Era cierto, sin duda. Aquella visita al castillo formaba parte de uno de los recorridos por el país que la Reina frecuentemente emprendía. Formaban parte de su política, pues la mantenían en contacto con sus súbditos más humildes y el trato benévolo y considerado que les prodigaba seguía siendo la razón de su popularidad en todos los pueblos y aldeas del reino.
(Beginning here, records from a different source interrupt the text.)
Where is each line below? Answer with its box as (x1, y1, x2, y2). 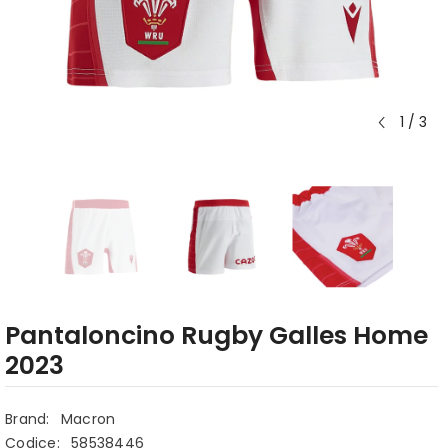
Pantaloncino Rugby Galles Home (5, 318, 428, 354)
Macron (60, 409, 116, 430)
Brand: (5, 409, 50, 430)
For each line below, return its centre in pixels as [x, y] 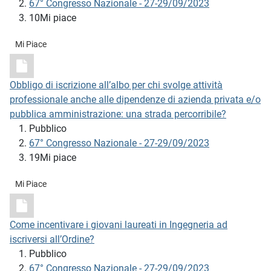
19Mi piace [53, 158]
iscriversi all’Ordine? [52, 240]
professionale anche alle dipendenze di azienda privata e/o [135, 100]
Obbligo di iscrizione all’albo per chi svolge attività [116, 85]
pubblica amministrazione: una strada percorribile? [118, 114]
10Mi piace [53, 18]
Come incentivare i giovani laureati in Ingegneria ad [119, 225]
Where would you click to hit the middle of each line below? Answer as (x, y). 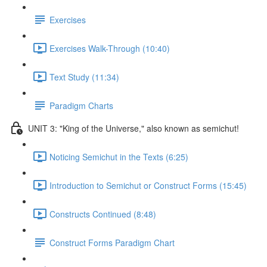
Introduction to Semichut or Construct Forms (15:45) (148, 185)
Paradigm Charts (81, 105)
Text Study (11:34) (84, 77)
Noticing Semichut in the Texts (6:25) (119, 156)
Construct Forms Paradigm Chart (112, 242)
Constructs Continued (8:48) (103, 214)
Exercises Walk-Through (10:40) (110, 48)
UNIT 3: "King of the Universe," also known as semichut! (133, 128)
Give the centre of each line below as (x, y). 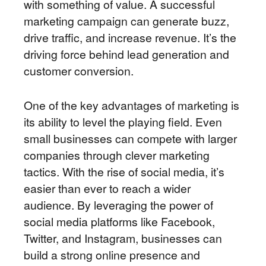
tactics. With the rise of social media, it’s (124, 172)
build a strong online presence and (112, 255)
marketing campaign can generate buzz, (126, 21)
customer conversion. (79, 71)
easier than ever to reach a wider (107, 188)
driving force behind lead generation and (126, 54)
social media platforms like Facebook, (119, 221)
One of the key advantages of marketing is (132, 105)
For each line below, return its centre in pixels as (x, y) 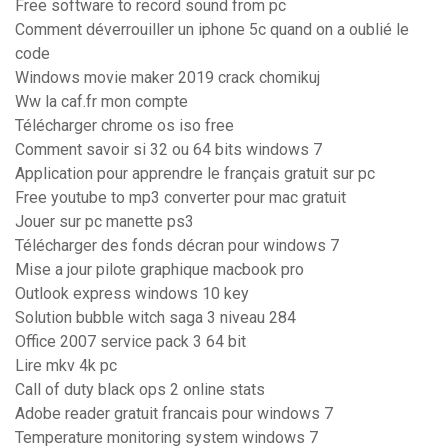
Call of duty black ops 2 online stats (140, 390)
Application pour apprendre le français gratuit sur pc (195, 174)
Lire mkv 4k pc (66, 366)
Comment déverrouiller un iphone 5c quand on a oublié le (212, 30)
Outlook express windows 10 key (132, 294)
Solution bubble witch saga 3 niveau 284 (155, 318)
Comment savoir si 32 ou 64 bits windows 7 (168, 150)
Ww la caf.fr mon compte (101, 102)
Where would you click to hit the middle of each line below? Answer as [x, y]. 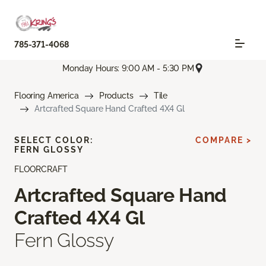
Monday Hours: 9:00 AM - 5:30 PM [128, 68]
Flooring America [47, 96]
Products [116, 96]
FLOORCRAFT [41, 170]
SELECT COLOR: [54, 140]
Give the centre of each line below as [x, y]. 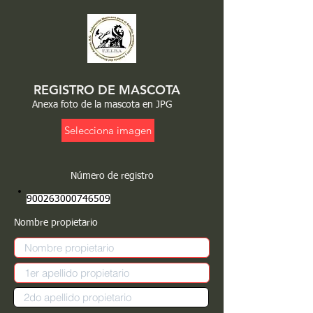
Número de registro [112, 176]
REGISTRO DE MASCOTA [107, 90]
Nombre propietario [56, 223]
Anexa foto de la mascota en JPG [102, 105]
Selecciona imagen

Significaba también que apenas había una gran mansión rural en la que no hubiese parado, una noche al menos, y las que quedaban en su ruta debían prepararse para albergarla en consonancia con su condición. Si la hospitalidad que recibía no la complacía, no vacilaba en manifestarlo. Sólo con la gente humilde se mostraba benévola.
—Mi hermano ha estado planeando el itinerario de la Reina con ella. Han decidido que pasarán cerca de Chartley.
La idea me entusiasmó. Él había preparado aquello y había convencido a la Reina para que parara en Chartley porque era mi hogar. Luego, me dio un vuelco el corazón al pensar en los inconvenientes de Chartley que, comparado con Kenilworth, desmerecía notablemente.
—Mi marido está en Irlanda —dije.
—La Reina ya lo sabe, pero cree que vos podéis muy bien hacer de anfitriona. Parece que os turba un poco la idea. Han sugerido, además, que nos dejéis y vayáis a Chartley antes para poder disponer todo lo necesario para la visita.
—Temo que Chartley resulte muy inadecuado… después de esto.
—Su Majestad no espera encontrar un Kenilworth en todas partes. Ya ha dicho que no cree que haya lugar como éste. Hacedlo lo mejor que podáis. Aseguraos de que todo esté limpio. Eso es de la mayor importancia. Que haya juncos frescos en todas partes y que la servidumbre lleve ropa limpia. Si lográis eso, todo irá bien. Procurad que los músicos practiquen las melodías que a ella más le gustan, pues si le dais baile y música abundantes, disfrutará de su estancia allí. Os aseguro que eso es lo que a ella más le satisface.
Alguien llamó a la puerta y entró un joven. Yo ya le conocía. Era Philip Sidney, hijo de María y, en consecuencia, sobrino de Robert. Me había interesado por aquel muchacho desde que había oído que Robert le quería mucho y le consideraba como un hijo. Era un joven de noble apostura; debía andar entonces por los veinte años. Tenía una personalidad muy especial, lo mismo que Robert, pero sin embargo eran muy diferentes. En el muchacho había un algo suave y gentil, aunque no denotase esto falta de fuerza. Era una cualidad extraña; nunca había conocido yo a nadie como él, ni le he conocido luego. Era muy cortés con su madre, y advertí que ella le adoraba.
—He estado explicándole a Lady Essex lo de la visita de la Reina a Chartley —dijo María—. Creo que está un poco turbada.
Él volvió hacia mí su radiante sonrisa y yo dije:
—Pienso que Chartley le parecerá muy pobre comparado con Kenilworth.
—Su Majestad comprende que la mayoría de los lugares han de parecer pobres comparados con éste, y creo que quizá lo prefiera, porque le satisface saber que mi tío tiene la mejor finca del reino. Así que desechad vuestros temores, Lady Essex. Estoy seguro de que la Reina quedará muy satisfecha de una breve estancia en Chartley.
—Mi marido, como sabéis, está en Irlanda sirviendo a la Reina.